Dataset entries:
===============

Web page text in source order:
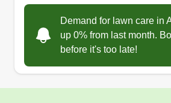
Demand for lawn care in
up 0% from last month.
before it's too late!
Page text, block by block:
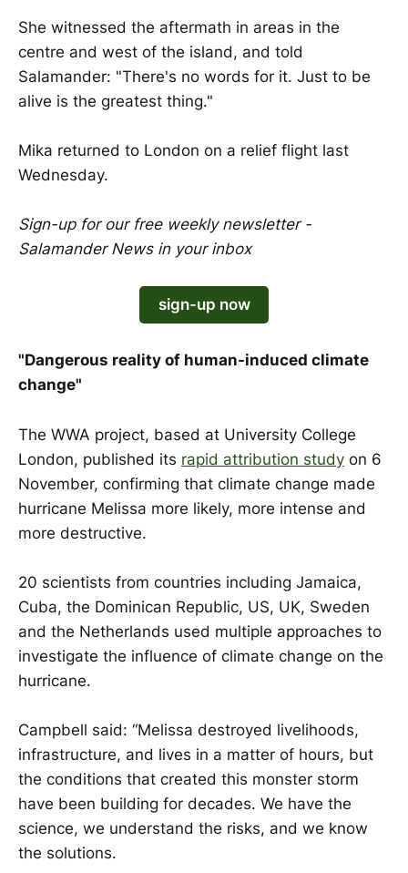
She witnessed the aftermath in areas in the
centre and west of the island, and told
Salamander: "There's no words for it. Just to be
alive is the greatest thing."
Mika returned to London on a relief flight last
Wednesday.
Sign-up for our free weekly newsletter -
Salamander News in your inbox
sign-up now
"Dangerous reality of human-induced climate
change"
The WWA project, based at University College
London, published its rapid attribution study on 6
November, confirming that climate change made
hurricane Melissa more likely, more intense and
more destructive.
20 scientists from countries including Jamaica,
Cuba, the Dominican Republic, US, UK, Sweden
and the Netherlands used multiple approaches to
investigate the influence of climate change on the
hurricane.
Campbell said: “Melissa destroyed livelihoods,
infrastructure, and lives in a matter of hours, but
the conditions that created this monster storm
have been building for decades. We have the
science, we understand the risks, and we know
the solutions.
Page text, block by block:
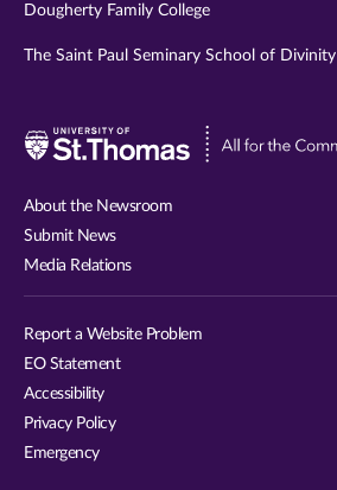
Dougherty Family College
The Saint Paul Seminary School of Divinity
About the Newsroom
Submit News
Media Relations
Report a Website Problem
EO Statement
Accessibility
Privacy Policy
Emergency
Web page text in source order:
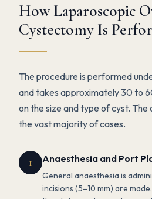
How Laparoscopic
Cystectomy Is
The procedure is performed
and takes approximately 30 to
on the size and type of cyst. The
the vast majority of cases.
1 Anaesthesia and Port
General anaesthesia is
incisions (5–10 mm) are
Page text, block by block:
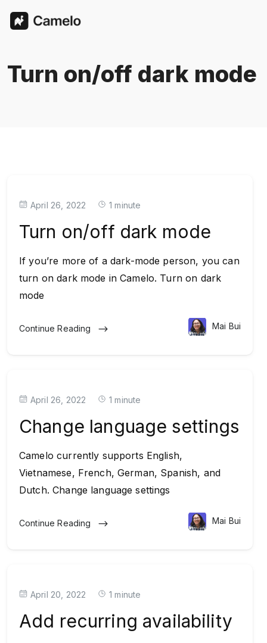
Turn on/off dark mode
April 26, 2022 1 minute
Turn on/off dark mode
If you’re more of a dark-mode person, you can
turn on dark mode in Camelo. Turn on dark
mode
Continue Reading Mai Bui
April 26, 2022 1 minute
Change language settings
Camelo currently supports English,
Vietnamese, French, German, Spanish, and
Dutch. Change language settings
Continue Reading Mai Bui
April 20, 2022 1 minute
Add recurring availability
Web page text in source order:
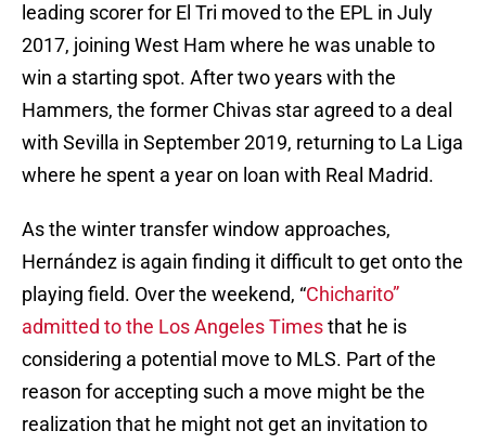
leading scorer for El Tri moved to the EPL in July
2017, joining West Ham where he was unable to
win a starting spot. After two years with the
Hammers, the former Chivas star agreed to a deal
with Sevilla in September 2019, returning to La Liga
where he spent a year on loan with Real Madrid.
As the winter transfer window approaches,
Hernández is again finding it difficult to get onto the
playing field. Over the weekend, “Chicharito”
admitted to the Los Angeles Timesthat he is
considering a potential move to MLS. Part of the
reason for accepting such a move might be the
realization that he might not get an invitation to
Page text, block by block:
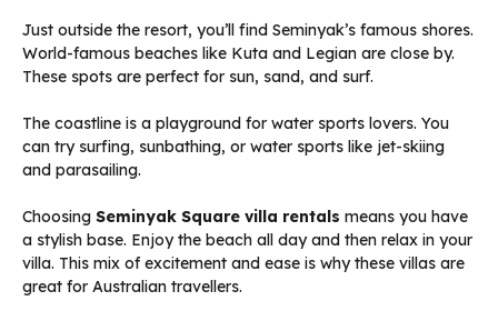
Just outside the resort, you’ll find Seminyak’s famous shores.
World-famous beaches like Kuta and Legian are close by.
These spots are perfect for sun, sand, and surf.
The coastline is a playground for water sports lovers. You
can try surfing, sunbathing, or water sports like jet-skiing
and parasailing.
Choosing Seminyak Square villa rentals means you have
a stylish base. Enjoy the beach all day and then relax in your
villa. This mix of excitement and ease is why these villas are
great for Australian travellers.
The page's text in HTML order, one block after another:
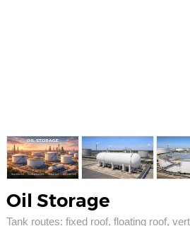
Oil Storage
Tank routes: fixed roof, floating roof,
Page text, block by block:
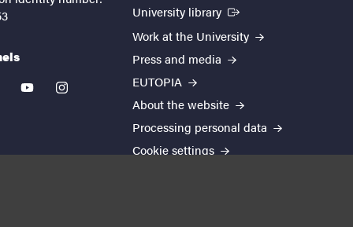
youtubeinstagram
University library (External link)
Work at the University
Press and media
EUTOPIA
About the website
Processing personal data
Cookie settings
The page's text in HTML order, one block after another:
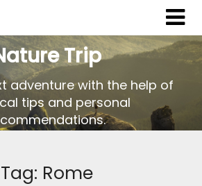
Trip
adventure with the help of
tips and personal
Tag: Rome
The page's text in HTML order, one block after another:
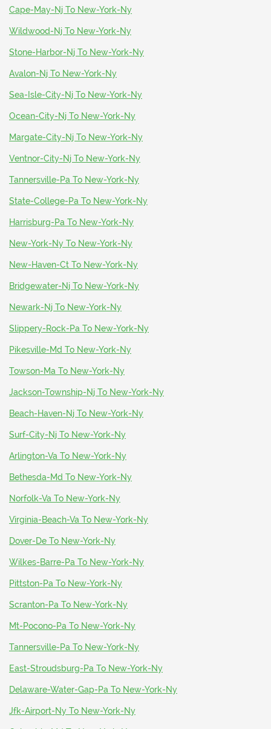
Cape-May-Nj To New-York-Ny
Wildwood-Nj To New-York-Ny
Stone-Harbor-Nj To New-York-Ny
Avalon-Nj To New-York-Ny
Sea-Isle-City-Nj To New-York-Ny
Ocean-City-Nj To New-York-Ny
Margate-City-Nj To New-York-Ny
Ventnor-City-Nj To New-York-Ny
Tannersville-Pa To New-York-Ny
State-College-Pa To New-York-Ny
Harrisburg-Pa To New-York-Ny
New-York-Ny To New-York-Ny
New-Haven-Ct To New-York-Ny
Bridgewater-Nj To New-York-Ny
Newark-Nj To New-York-Ny
Slippery-Rock-Pa To New-York-Ny
Pikesville-Md To New-York-Ny
Towson-Ma To New-York-Ny
Jackson-Township-Nj To New-York-Ny
Beach-Haven-Nj To New-York-Ny
Surf-City-Nj To New-York-Ny
Arlington-Va To New-York-Ny
Bethesda-Md To New-York-Ny
Norfolk-Va To New-York-Ny
Virginia-Beach-Va To New-York-Ny
Dover-De To New-York-Ny
Wilkes-Barre-Pa To New-York-Ny
Pittston-Pa To New-York-Ny
Scranton-Pa To New-York-Ny
Mt-Pocono-Pa To New-York-Ny
Tannersville-Pa To New-York-Ny
East-Stroudsburg-Pa To New-York-Ny
Delaware-Water-Gap-Pa To New-York-Ny
Jfk-Airport-Ny To New-York-Ny
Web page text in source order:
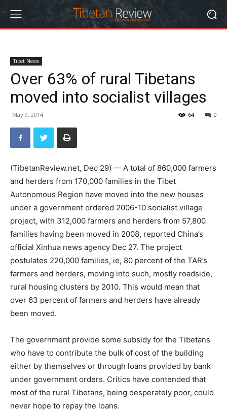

===============

§ **Problem**
Leave the pictures out and return each entry exactly.

§ **Response for this exercise**
Web page text in source order:
Demand for lawn care in
up 0% from last month.
before it's too late!
Page text, block by block:
She witnessed the aftermath in areas in the
centre and west of the island, and told
Salamander: "There's no words for it. Just to be
alive is the greatest thing."
Mika returned to London on a relief flight last
Wednesday.
Sign-up for our free weekly newsletter -
Salamander News in your inbox
sign-up now
"Dangerous reality of human-induced climate
change"
The WWA project, based at University College
London, published its rapid attribution study on 6
November, confirming that climate change made
hurricane Melissa more likely, more intense and
more destructive.
20 scientists from countries including Jamaica,
Cuba, the Dominican Republic, US, UK, Sweden
and the Netherlands used multiple approaches to
investigate the influence of climate change on the
hurricane.
Campbell said: “Melissa destroyed livelihoods,
infrastructure, and lives in a matter of hours, but
the conditions that created this monster storm
have been building for decades. We have the
science, we understand the risks, and we know
the solutions.
Page text, block by block:
Dougherty Family College
The Saint Paul Seminary School of Divinity
About the Newsroom
Submit News
Media Relations
Report a Website Problem
EO Statement
Accessibility
Privacy Policy
Emergency
Web page text in source order:
How Laparoscopic
Cystectomy Is
The procedure is performed
and takes approximately 30 to
on the size and type of cyst. The
the vast majority of cases.
1 Anaesthesia and Port
General anaesthesia is
incisions (5–10 mm) are
Page text, block by block:
Turn on/off dark mode
April 26, 2022 1 minute
Turn on/off dark mode
If you’re more of a dark-mode person, you can
turn on dark mode in Camelo. Turn on dark
mode
Continue Reading Mai Bui
April 26, 2022 1 minute
Change language settings
Camelo currently supports English,
Vietnamese, French, German, Spanish, and
Dutch. Change language settings
Continue Reading Mai Bui
April 20, 2022 1 minute
Add recurring availability
Web page text in source order:
leading scorer for El Tri moved to the EPL in July
2017, joining West Ham where he was unable to
win a starting spot. After two years with the
Hammers, the former Chivas star agreed to a deal
with Sevilla in September 2019, returning to La Liga
where he spent a year on loan with Real Madrid.
As the winter transfer window approaches,
Hernández is again finding it difficult to get onto the
playing field. Over the weekend, “Chicharito”
admitted to the Los Angeles Timesthat he is
considering a potential move to MLS. Part of the
reason for accepting such a move might be the
realization that he might not get an invitation to
Page text, block by block:
Just outside the resort, you’ll find Seminyak’s famous shores.
World-famous beaches like Kuta and Legian are close by.
These spots are perfect for sun, sand, and surf.
The coastline is a playground for water sports lovers. You
can try surfing, sunbathing, or water sports like jet-skiing
and parasailing.
Choosing Seminyak Square villa rentals means you have
a stylish base. Enjoy the beach all day and then relax in your
villa. This mix of excitement and ease is why these villas are
great for Australian travellers.
The page's text in HTML order, one block after another:
Oil Storage
Tank routes: fixed roof, floating roof,
Page text, block by block:
youtubeinstagram
University library (External link)
Work at the University
Press and media
EUTOPIA
About the website
Processing personal data
Cookie settings
The page's text in HTML order, one block after another:
Trip
adventure with the help of
tips and personal
Tag: Rome
The page's text in HTML order, one block after another:
Cape-May-Nj To New-York-Ny
Wildwood-Nj To New-York-Ny
Stone-Harbor-Nj To New-York-Ny
Avalon-Nj To New-York-Ny
Sea-Isle-City-Nj To New-York-Ny
Ocean-City-Nj To New-York-Ny
Margate-City-Nj To New-York-Ny
Ventnor-City-Nj To New-York-Ny
Tannersville-Pa To New-York-Ny
State-College-Pa To New-York-Ny
Harrisburg-Pa To New-York-Ny
New-York-Ny To New-York-Ny
New-Haven-Ct To New-York-Ny
Bridgewater-Nj To New-York-Ny
Newark-Nj To New-York-Ny
Slippery-Rock-Pa To New-York-Ny
Pikesville-Md To New-York-Ny
Towson-Ma To New-York-Ny
Jackson-Township-Nj To New-York-Ny
Beach-Haven-Nj To New-York-Ny
Surf-City-Nj To New-York-Ny
Arlington-Va To New-York-Ny
Bethesda-Md To New-York-Ny
Norfolk-Va To New-York-Ny
Virginia-Beach-Va To New-York-Ny
Dover-De To New-York-Ny
Wilkes-Barre-Pa To New-York-Ny
Pittston-Pa To New-York-Ny
Scranton-Pa To New-York-Ny
Mt-Pocono-Pa To New-York-Ny
Tannersville-Pa To New-York-Ny
East-Stroudsburg-Pa To New-York-Ny
Delaware-Water-Gap-Pa To New-York-Ny
Jfk-Airport-Ny To New-York-Ny
Web page text in source order:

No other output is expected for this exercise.